Peterson: That’s not at all what it is. The market is where you can buy shares of any publicly traded company or sell them whenever you want, which is great because you can get your money back quickly. However, that’s also one of the biggest pitfalls for people. When the news gets scary, they listen to those around them—especially the goofballs on TV—who say the world is ending or the sky is falling. So, they panic and want to pull their money out quickly. The market has already dropped, and they sell when they should be doing the opposite.

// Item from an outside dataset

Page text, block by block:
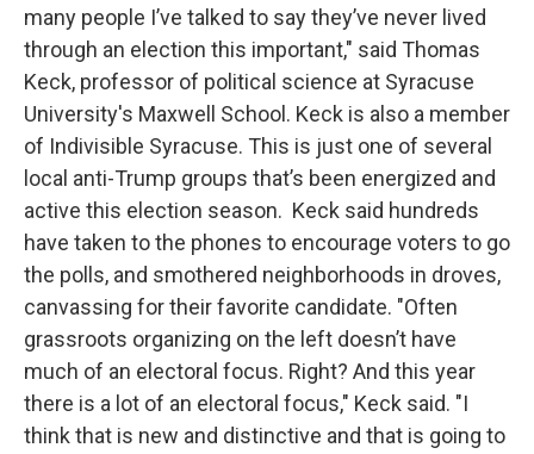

They should be buying—buy when things are down, and the news is the worst. That’s when you can get great companies at deeply discounted prices. Some top companies in our models and portfolios include Apple, Costco, Home Depot, Amazon, NVIDIA, and Tesla. These are strong companies with great business models and barriers to entry.
Let me give you a quick example with Walmart. It’s a “boring” company, one most people have shopped at at some point. If you had bought 100 shares of Walmart when it went public in 1972, at the initial public offering price of $16.50 per share, you’d have invested $1,650. If you had just forgotten about that investment, today, those 100 shares would be worth more than $36 million, and you’d receive nearly $500,000 in dividends annually.
And this isn’t even one of the craziest growth stories in history—this is a boring company selling discounted goods. But that’s the power of capital markets. You don’t have to create the business yourself—you can invest alongside great companies and become wealthy.
Jacobsen: Thank you so much for your time today. I appreciate it.
Peterson: Absolutely. Have a good day.